Credit:  By Chris Jensen | New Hampshire Public Radio | November 17, 2015 | nhpr.org ~~

Over the next year, the state’s Site Evaluation Committee will consider whether to okay the controversial Northern Pass project.  Eventually it is also likely to weigh in on at least one wind farm and the Kinder Morgan pipeline.  That puts a spotlight on the committee– made up of seven state officials and two members of the public.

But behind the scenes the SEC is undergoing big changes.  Legislators want more protections for property owners, more requirements on utilities and more public input.  Now the SEC is proposing some new regulations.

Overall those recommendations have pleasantly surprised environmentalists and some legislators. But they’ve also upset some energy companies.

This Wednesday, the SEC will hold a public meeting to go over the issue of whether it has gone too far in drafting its new rules.

North Country reporter Chris Jensen talks with Morning Edition Host Rick Ganley.

Why are these changes important and what’s at stake for the state?

Once these rules are formally adopted they will determine for decades how the state handles utility projects. Utilities want a simple, streamlined process. Others – including many legislators – argue specific requirements are needed to protect the state’s residents and the environment.

Why have some of these proposals emerged as sticking points?

Well, the legislative committee overseeing this is called the Joint Legislative Committee on Administrative Rules.  It’s concerned that in some cases the SEC’s proposed rules are going beyond what the legislature intended when it ordered the SEC to reorganize. That’s a concern shared by some utility companies.  And so the committee is questioning the changes.

One of the issues is the requirement that the SEC consider whether a project will have an “unreasonable adverse effect.”  What does that mean and what else has been troublesome?

The unreasonable adverse effect requirement means the committee must weigh a project’s impact in areas including scenery, air quality, wildlife, historical sites, public health and safety.
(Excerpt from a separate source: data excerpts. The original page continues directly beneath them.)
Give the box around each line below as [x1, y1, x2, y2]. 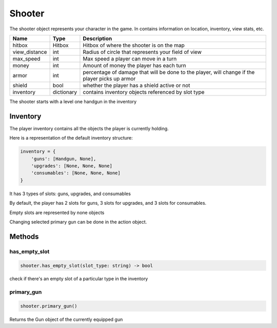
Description [83, 35, 112, 42]
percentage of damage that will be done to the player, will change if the [83, 68, 255, 75]
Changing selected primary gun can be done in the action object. [9, 219, 147, 225]
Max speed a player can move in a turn [83, 55, 177, 62]
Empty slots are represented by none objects [9, 209, 105, 216]
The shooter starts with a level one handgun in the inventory [9, 98, 137, 105]
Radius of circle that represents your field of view [83, 48, 202, 55]
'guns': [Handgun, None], [31, 156, 96, 162]
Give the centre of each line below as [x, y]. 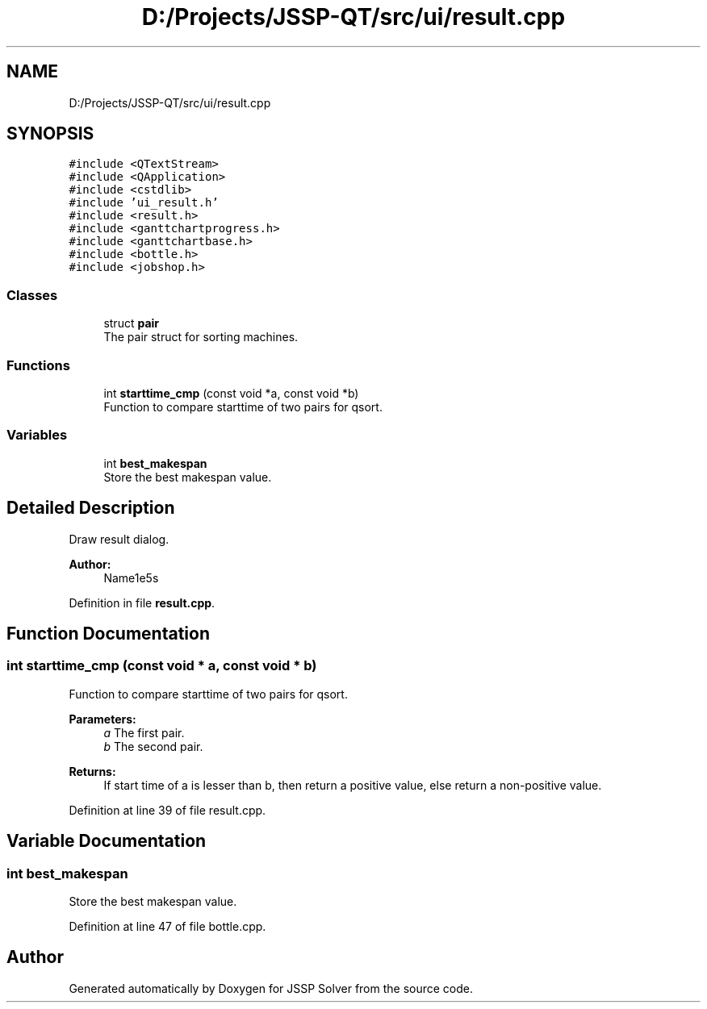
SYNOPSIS [50, 134]
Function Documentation [108, 633]
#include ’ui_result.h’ [144, 203]
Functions [38, 365]
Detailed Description [91, 508]
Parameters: [102, 719]
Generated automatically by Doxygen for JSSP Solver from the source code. [271, 988]
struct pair [132, 323]
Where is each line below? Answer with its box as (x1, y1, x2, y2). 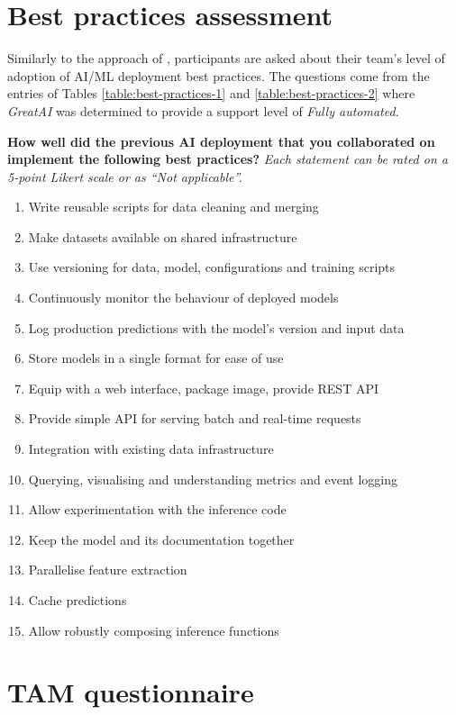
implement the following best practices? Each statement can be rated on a (7, 149, 448, 168)
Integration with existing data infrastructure (28, 439, 274, 458)
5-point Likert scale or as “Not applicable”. (7, 167, 242, 186)
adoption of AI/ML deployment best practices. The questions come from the (7, 66, 430, 85)
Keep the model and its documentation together (28, 529, 295, 548)
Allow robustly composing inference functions (28, 620, 279, 639)
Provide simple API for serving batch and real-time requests (28, 409, 361, 428)
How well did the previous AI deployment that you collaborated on (7, 131, 435, 150)

Another controversial, proposed rule looks at whether a project “will serve the public interest.” Basically that means the committee would weigh the cost and benefit of changes to energy prices, property values, tax revenue, employment opportunities, a whole host of factors.

Whether those will be changed is one of the things the SEC is expected to consider on Wednesday.

What’s been the reaction to these?

Well the state senators and representatives who were sponsors of SB 245 – which led to the reorganization – are pretty happy.

They say the SEC has done a remarkable job with an incredibly complex issue, dealing with intense lobbying from energy companies and demands of citizens and environmental groups.

Many opponents of Northern Pass are happy too, as well as groups such as the Appalachian Mountain Club and the Society for the Protection of New Hampshire Forests.

One exception is that they would still like a regulation requiring the utility to have the legal agreements to use the land on which it will build before the SEC begins its deliberations. If that was adopted it could pose a big problem for Northern Pass which does not have legal control over all the land in its proposed route. Northern Pass spokesman Martin Murray says it has not been proven that Northern Pass lacks legal control over the route. However, it does not have permission from The White Mountain National Forest to bury the line alongside roads going through the forest. A spokeswoman from The White Mountain National Forest has said it must still grant permission despite the new burial plan.

But utilities, including Northern Pass’ parent company, Eversource, see some of these requirements as unfair and burdensome.

And it’s that “public interest” provision that’s a real point of contention.  Generally the utilities says such a requirement goes beyond the intent of the legislature. They say the legislature didn’t want a laundry list of things to be considered. Instead, they say, it should just say in the “public interest.” That apparently means the SEC would decide what “public interest” means on a case-by-case basis.

But sponsors of the bill that started the reorganization – including Democrat Rep. Sue Ford of Easton and Republican Sen. Jeanie Forrester of Meredith – say a detailed list is exactly what they intended.

Can you give us another example where the SEC’s language has become controversial?

Sure.  One is a requirement to examine the extent to which construction and operation of the proposed project will be consistent with “local plans and policies.”

This is a hot issue because it says the project won’t go against what local zoning or planning boards want.

There are a lot of towns that strongly support that. They say the SEC shouldn’t be able to overrule them.

But Eversource is arguing that requirement is illegal. It interprets a 1980 New Hampshire Supreme Court decision – involving its ancestor, Public Service of New Hampshire – as saying when the legislature created the SEC it intended the SEC’s decisions would overrule local planning.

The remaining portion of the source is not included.